Denktaş tüm yaşamını, Osmanlının tutarsız politikası yüzünden kaybedilen Kıbrıs’ta yaşayan Türk toplumunu özgürlüğüne kavuşturmak, Rumların yanında ikinci sınıf vatandaş olmalarına karşı çıkarak harcadı… Yok olmaya yüz tutmuş Kıbrıs Türklerinden bir millet yarattı… Kısacası efsaneleşmiş bir liderdi.

Seveni de, çıkarları bozulduğu için sevmeyeni de vardı. Siz bakmayın cenaze törenlerindeki timsah gözyaşlarına.

Kıbrıs’ı Yunanlaştırmak isteyenlerin karşısına kader arkadaşı Dr.

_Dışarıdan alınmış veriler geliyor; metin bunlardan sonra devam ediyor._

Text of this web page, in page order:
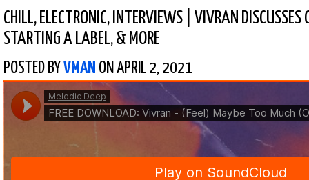
CHILL, ELECTRONIC, INTERVIEWS
VIVRAN DISCUSSES
STARTING A LABEL, & MORE
POSTED BY VMAN ON APRIL 2, 2021
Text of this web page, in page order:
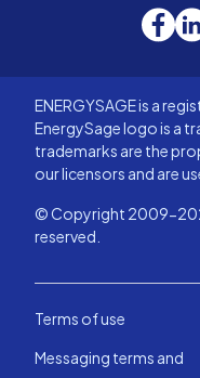
ENERGYSAGE is a
EnergySage logo is a
trademarks are the
our licensors and are
© Copyright 2009-
reserved.
Terms of use
Messaging terms and
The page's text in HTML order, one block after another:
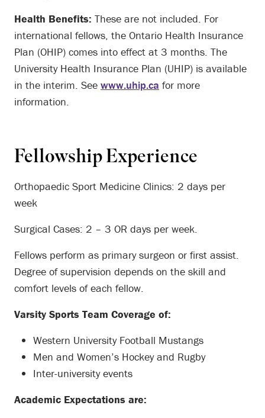
Health Benefits: These are not included. For
international fellows, the Ontario Health Insurance
Plan (OHIP) comes into effect at 3 months. The
University Health Insurance Plan (UHIP) is available
in the interim. See www.uhip.ca for more
information.
Fellowship Experience
Orthopaedic Sport Medicine Clinics: 2 days per
week
Surgical Cases: 2 – 3 OR days per week.
Fellows perform as primary surgeon or first assist.
Degree of supervision depends on the skill and
comfort levels of each fellow.
Varsity Sports Team Coverage of:
Western University Football Mustangs
Men and Women’s Hockey and Rugby
Inter-university events
Academic Expectations are:
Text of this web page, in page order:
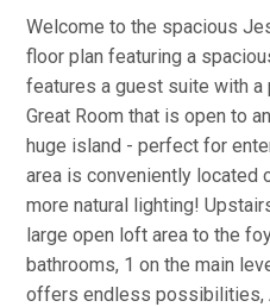
Welcome to the spacious
floor plan featuring a
features a guest suite with a
Great Room that is open to
huge island - perfect for
area is conveniently located
more natural lighting!
large open loft area to the
bathrooms, 1 on the main
offers endless possibilities,

Fazıl Küçük ile birlikte çıktı, kader arkadaşı ondan önce yaşamını yitirince yalnız kaldı, mücadelesini tek başına sürdürdü. Denktaş mücadelesinde başarılı olmayıp, ada Yunanlaşmış olsaydı ne olurdu?

Bunun için haritayı önümüze alıp bakmakta yarar var; Türkiye’nin Ege ve Akdeniz’deki kıyıları çepeçevre Yunan adalarıyla çevrilmiş durumda. Çanakkale Boğazı dışındaki Gökçeada ile Bozcaada dışında hiçbir şey yok. O iki adanın da, Lozan’da İsmet İnönü sayesinde kurtarıldığı bilinmelidir… Midilli, Sakız, İstanköy, Sisam, Rodos ve biraz uzakta kalmasına rağmen Girit’ten vazgeçtik ama Kaş’a iki kilometreden daha az uzaklıkta, kıyıdan insanlarının görüldüğü Meis adasına ne demeli?

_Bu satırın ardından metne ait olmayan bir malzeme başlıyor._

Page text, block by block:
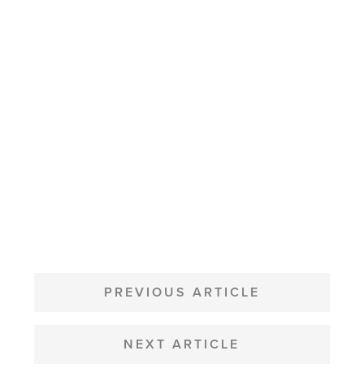
NAVIGATION
PREVIOUS ARTICLE
NEXT ARTICLE
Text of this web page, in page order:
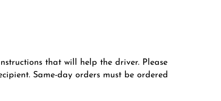
that will help the driver. Please
Same-day orders must be ordered
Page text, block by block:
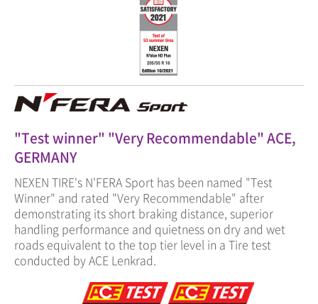
"Test winner" "Very Recommendable" ACE,
GERMANY
NEXEN TIRE's N'FERA Sport has been named "Test
Winner" and rated "Very Recommendable" after
demonstrating its short braking distance, superior
handling performance and quietness on dry and wet
roads equivalent to the top tier level in a Tire test
conducted by ACE Lenkrad.

Osmanlı’nın beceriksiz politikası, batıya boyun eğişiyle başlayan, 1912 Balkan Savaşı öncesi ve sonrasında dünyada benzeri olmayan tablonun ortaya konulmasının sorumluları kimler?

Günümüzde bile hala tarih bilincinden yoksun, Osmanlı’yı savunan, padişahlık özlemini çekenler nedense sus pus oturup, Atatürk’ün bizlere kazandırdığı özgürlüğün farkında bile değiller. Bizler hala Ege ve Akdeniz’deki bu garip tablo yerine, padişahlar içki içerdi, içmezdi tartışmaları yapmıyor muyuz?

Kıbrıs olayları Demokrat Parti’nin iktidara gelişiyle birlikte 1950’li yıllarda başlamıştı. Ada’daki Rumlar azınlıktaki Türkleri ortadan kaldırmak, yok etmek ve Kıbrıs’tan kaçırmak için silaha sarılmışlardı. Arkalarına batıyı, dost bildiklerimizi ve Yunanistan’ı almışlardı. Londra’da yapılan antlaşmaya rağmen başta ABD ve İngiltere olmak üzere Türkiye’nin adaya müdahalesini engelliyorlardı. Bıçak kemiğe dayandığı, adada Türklerin katledildiği ortamda bile ABD Başkanı Johnson’un ikazıyla bir şey yapılamıyor, mitinglerle sesimizi duyurmaya çalışıyorduk. Türkiye’nin karışık siyaseti içerisinde bereket ortaya Ecevit çıktı da 1974 barış harekatı yapıldı, adadaki Türk direnişçilerle birleşildi, Kuzey Türk Cumhuriyeti kuruldu.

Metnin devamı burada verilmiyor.